Nabokov was a scientist and had spent most of the decade before writing
Lolita
in charge of butterflies and moths at Harvard’s Museum of Comparative Zoology. He was fascinated by pattern in nature, like the patterns of butterfly wings, the patterns of matching patterns in natural mimicry, and the complex patterns of relationships a scientist has to disentangle to work out the taxonomic relatedness within a genus or a family of butterflies. As a novelist he was also a shrewd intuitive psychologist, aware of how the mind processes pattern. He realized that the profusion of patterns in nature may obscure or distract us from other significant patterns. Beside Hourglass Lake, the character patterns of Charlotte’s jealousy (of Lolita, of Jean) and of Humbert’s scornfulness toward adult women, and the wry verbal patterns of free indirect speech, here ironically maximizing the mental distance between Humbert and Jean—all seem much more prominent than the incidental Cavall and Melampus.

Even if we track down Cavall and Melampus and link them to the Enchanted Hunters, and through Cavall as King Arthur’s dog link to the Arthurian pattern that Nabokov seems to have attached from the first to the Lolita theme, I am not satisfied with what we can interpret of either the Enchanted Hunters or the Arthurian (and Merlinesque) pattern. Nabokov’s patterns have powerful implications, once we trace them far enough, and in the case of
Lolita
I don’t think I or anyone else has yet reached that point.
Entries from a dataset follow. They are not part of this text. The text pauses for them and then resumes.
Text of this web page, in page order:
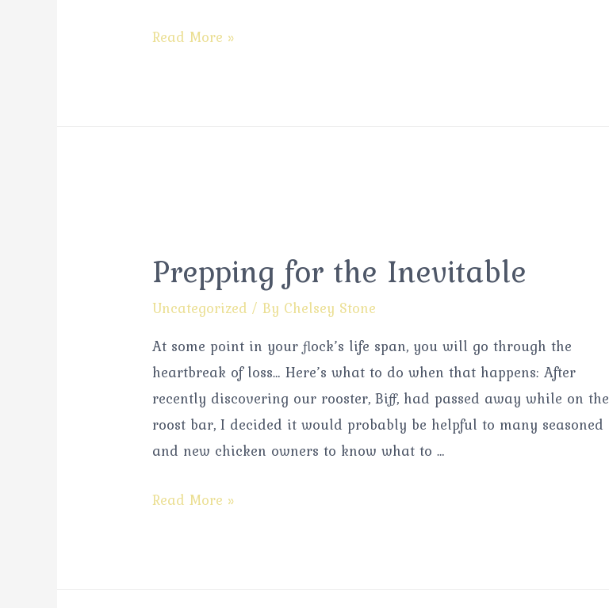
Read More »
Prepping for the Inevitable
Uncategorized / By Chelsey Stone
At some point in your flock’s life span, you will go through the
heartbreak of loss… Here’s what to do when that happens: After
recently discovering our rooster, Biff, had passed away while on the
roost bar, I decided it would probably be helpful to many seasoned
and new chicken owners to know what to …
Read More »

What do these examples from
Lolita
suggest? A writer can capture our attention before, in some cases long before, we reach what academic critics would accept as the “meaning” or “meanings” of works. The high density of multiple patterns holds our attention and elicits our response—especially through patterns of biological importance, like those surrounding character and event, which arouse attention and emotion and feed powerful, dedicated, evolved information-processing subroutines in the mind.

Patterns in fiction, as in life, may proliferate and obscure other patterns. They can yield rich but sometimes far from evident implications. They may be open-ended: they and their implications often do not come preannounced and predigested. Sometimes they feed into efficient, evolved pattern-detection systems, but often they have to be discovered through attention and curiosity, and sometimes in ways that neither audiences nor authors fully anticipate.